CODE: NYC 311 Data Processing

Hot City, Heated Calls:
Understanding Extreme Heat and Quality of Life
Using New York City's 311 and SHAP

Processing 311 service requests and aggregating QoL complaints by census tract.

← 1b.

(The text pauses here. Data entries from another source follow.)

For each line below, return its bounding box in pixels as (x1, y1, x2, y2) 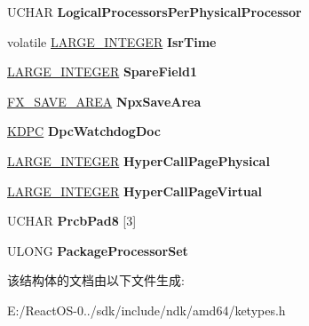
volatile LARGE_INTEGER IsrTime (7, 32, 217, 51)
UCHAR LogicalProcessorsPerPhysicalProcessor (7, 3, 302, 20)
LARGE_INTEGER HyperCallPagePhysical (7, 151, 270, 170)
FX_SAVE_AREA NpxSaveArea (7, 91, 202, 110)
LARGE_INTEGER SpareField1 (7, 62, 198, 81)
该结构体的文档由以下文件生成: (7, 271, 185, 290)
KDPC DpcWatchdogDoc (7, 122, 161, 140)
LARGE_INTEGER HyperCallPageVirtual (7, 181, 263, 200)
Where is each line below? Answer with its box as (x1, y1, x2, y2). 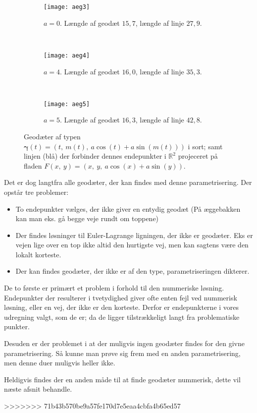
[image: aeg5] (44, 100, 90, 108)
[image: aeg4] (44, 52, 90, 59)
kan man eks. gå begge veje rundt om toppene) (15, 213, 159, 224)
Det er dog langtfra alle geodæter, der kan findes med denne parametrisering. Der (4, 177, 252, 187)
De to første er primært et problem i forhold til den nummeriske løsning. (4, 283, 224, 293)
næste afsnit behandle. (4, 384, 72, 394)
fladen (24, 160, 42, 171)
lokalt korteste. (15, 249, 61, 259)
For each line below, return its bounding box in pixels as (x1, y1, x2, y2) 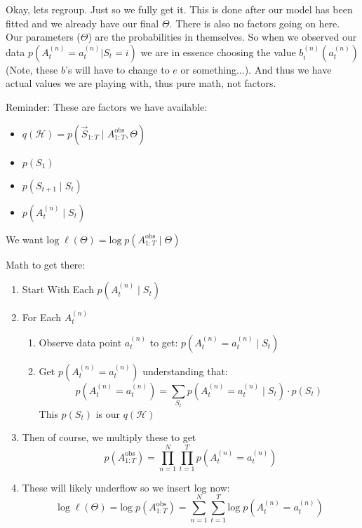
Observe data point (39, 334, 122, 349)
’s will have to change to (65, 62, 170, 76)
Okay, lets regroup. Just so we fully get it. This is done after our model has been (6, 2, 353, 16)
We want (6, 231, 43, 246)
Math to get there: (6, 257, 86, 271)
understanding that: (142, 363, 228, 378)
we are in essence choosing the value (140, 44, 296, 59)
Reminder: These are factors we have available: (6, 99, 208, 114)
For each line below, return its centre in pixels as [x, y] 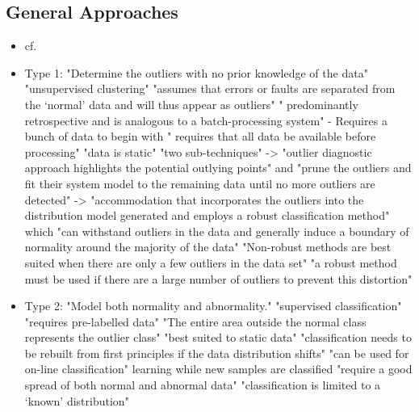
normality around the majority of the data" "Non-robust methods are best [208, 247]
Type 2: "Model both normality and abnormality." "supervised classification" [213, 306]
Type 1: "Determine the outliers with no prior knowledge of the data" [196, 72]
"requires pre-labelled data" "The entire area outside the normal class [195, 321]
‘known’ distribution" [77, 400]
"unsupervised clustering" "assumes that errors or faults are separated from [210, 88]
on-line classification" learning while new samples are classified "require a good [218, 369]
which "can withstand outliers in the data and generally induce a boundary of [217, 231]
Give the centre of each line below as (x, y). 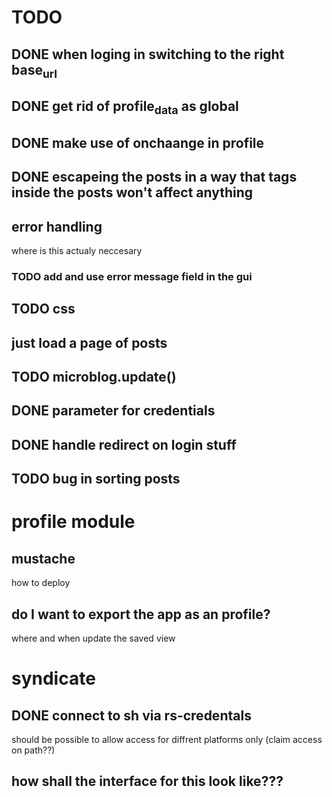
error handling (57, 226)
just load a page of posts (89, 342)
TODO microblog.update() (94, 377)
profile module (73, 522)
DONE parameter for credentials (113, 411)
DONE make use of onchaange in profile (138, 142)
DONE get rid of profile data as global (125, 108)
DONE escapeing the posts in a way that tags (154, 177)
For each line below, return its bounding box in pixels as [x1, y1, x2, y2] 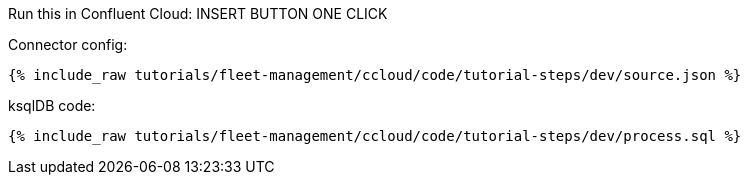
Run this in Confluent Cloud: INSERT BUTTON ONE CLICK [8, 5, 388, 22]
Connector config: [8, 36, 128, 53]
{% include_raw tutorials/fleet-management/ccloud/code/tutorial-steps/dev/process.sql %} [8, 128, 742, 144]
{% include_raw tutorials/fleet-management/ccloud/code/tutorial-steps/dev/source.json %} [8, 67, 742, 83]
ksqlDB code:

Heat Classification 3. Census ACS →

311 QUALITY OF LIFE BY TRACTS

Extract quality-of-life-related 311 reports in NYC.

Code Cell 1
# Modules.
import pandas as pd
import geopandas as gpd
import numpy as np
from shapely.geometry import Point
import requests, time
from pathlib import Path
Code Cell 2
# Paths.
nyc_311_dir = Path("data/nyc_311")
nyc_311 = nyc_311_dir / "311_raw"
nyc_311.mkdir(parents = True, exist_ok = True)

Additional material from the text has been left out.